京セラには,稲盛さんが考え出した経営十二ヶ条があって,その第一条に「事業の目的・意義を明確にする」というのがある.
当社の事業目的と意義は何だろうとこのところ,ずーっと考えている.目の前に顧客がいて売る商品があって,会社を成長させるためにひたすら売るということだけが事業目的であるはずはない.事業の目的とは,会社の「存在意義」というものである.
当社は何のために存在しているのだろう.たまたま全国の害虫駆除業者さんが当社の主な顧客で,彼らは害虫防除を通じて衛生環境の改善を行っている.白蟻駆除業なら,家の維持管理が仕事だ.
そうすると,当社は彼らに対するサポート業だから,彼らが仕事をしやすく,かつより社会的に尊敬され,事業としても伸びていくための後押しをするということが当社の役割か.

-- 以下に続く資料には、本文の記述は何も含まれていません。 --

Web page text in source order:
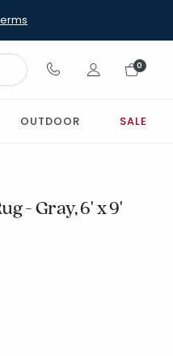
Sign In
0
OUTDOOR SALE
- Gray, 6' x 9'
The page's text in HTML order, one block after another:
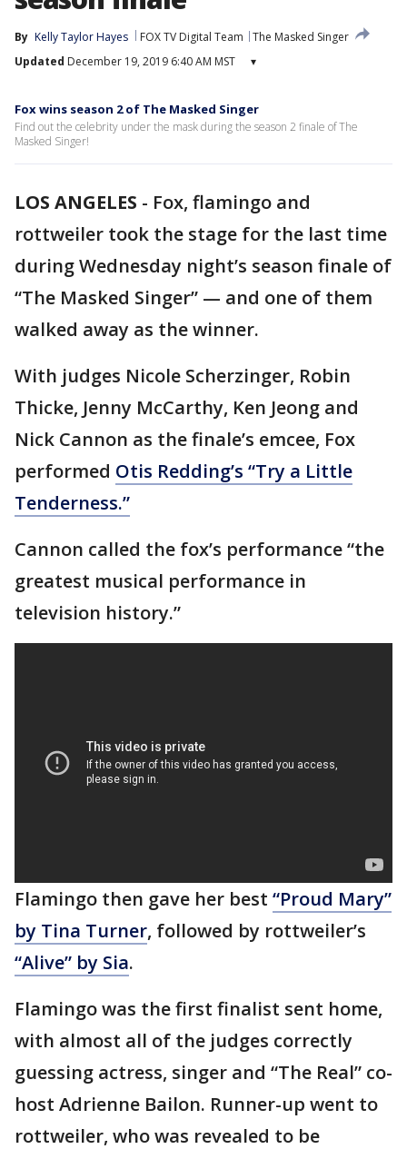
By Kelly Taylor Hayes FOX TV Digital Team
The Masked Singer
Updated December 19, 2019 6:40 AM MST ▾
Fox wins season 2 of The Masked Singer
Find out the celebrity under the mask during the season 2 finale of The
Masked Singer!
LOS ANGELES - Fox, flamingo and
rottweiler took the stage for the last time
during Wednesday night’s season finale of
“The Masked Singer” — and one of them
walked away as the winner.
With judges Nicole Scherzinger, Robin
Thicke, Jenny McCarthy, Ken Jeong and
Nick Cannon as the finale’s emcee, Fox
performed Otis Redding’s “Try a Little
Tenderness.”
Cannon called the fox’s performance “the
greatest musical performance in
television history.”
Flamingo then gave her best “Proud Mary”
by Tina Turner, followed by rottweiler’s
“Alive” by Sia.
Flamingo was the first finalist sent home,
with almost all of the judges correctly
guessing actress, singer and “The Real” co-
host Adrienne Bailon. Runner-up went to
rottweiler, who was revealed to be
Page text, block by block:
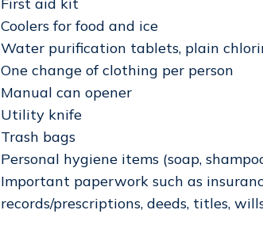
Coolers for food and ice
Water purification tablets, plain
One change of clothing per person
Manual can opener
Utility knife
Trash bags
Personal hygiene items (soap,
Important paperwork such as
records/prescriptions, deeds, titles,
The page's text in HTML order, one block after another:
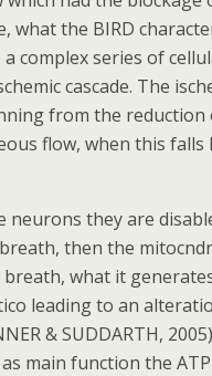
what the BIRD
complex series of
cascade. The
from the reduction
flow, when this falls
neurons they are
then the
what it
leading to an
& SUDDARTH,
main function the ATP
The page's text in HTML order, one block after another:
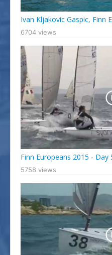
Ivan Kljakovic Gaspic, Finn
6704 views
Finn Europeans 2015 - Day
5758 views
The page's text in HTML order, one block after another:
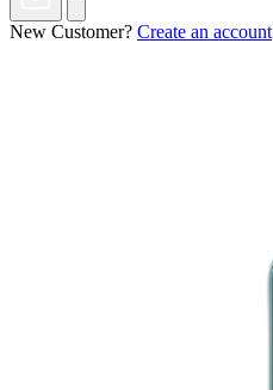
New Customer? Create an account
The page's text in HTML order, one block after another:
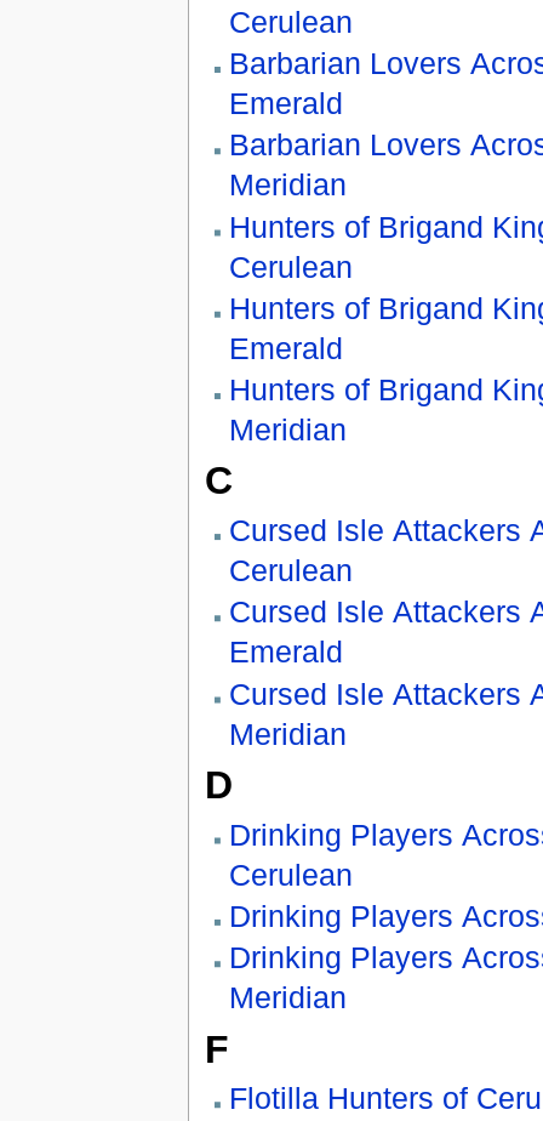
Cerulean
Barbarian Lovers
Emerald
Barbarian Lovers
Meridian
Hunters of Brigand
Cerulean
Hunters of Brigand
Emerald
Hunters of Brigand
Meridian
C
Cursed Isle Attackers
Cerulean
Cursed Isle Attackers
Emerald
Cursed Isle Attackers
Meridian
D
Drinking Players
Cerulean
Drinking Players
Drinking Players
Meridian
F
Flotilla Hunters of
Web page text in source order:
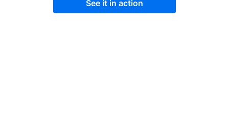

「害虫駆除業界をサポートし,社会的地位を向上させることで,衛生環境を改善し,住宅を長寿命化させる」ということが,当社の現在の存在意義,つまり事業目的ということになる.当社と取引をいただいて,「本当に良かった,事業が伸びた,そして社会貢献できた」と言ってもらえることが,一番の目的だ.そして,当然,そのことを通じて当社の事業を伸ばし,社員の物心両面の充実を図るということを実現しなければならない.
こういう基本的な立ち位置はとても重要だと思う.自分だけが儲けようと,事業目的も忘れてその時売れれば良いという態度では,長期的な成長は望めないと思う.やはり,しっかり原点に戻ることが必要だ.
これから数年,当社も転機に直面することがあると思う.そのときは原点に戻り,「事業目的」をしっかりと思い出したいと思う.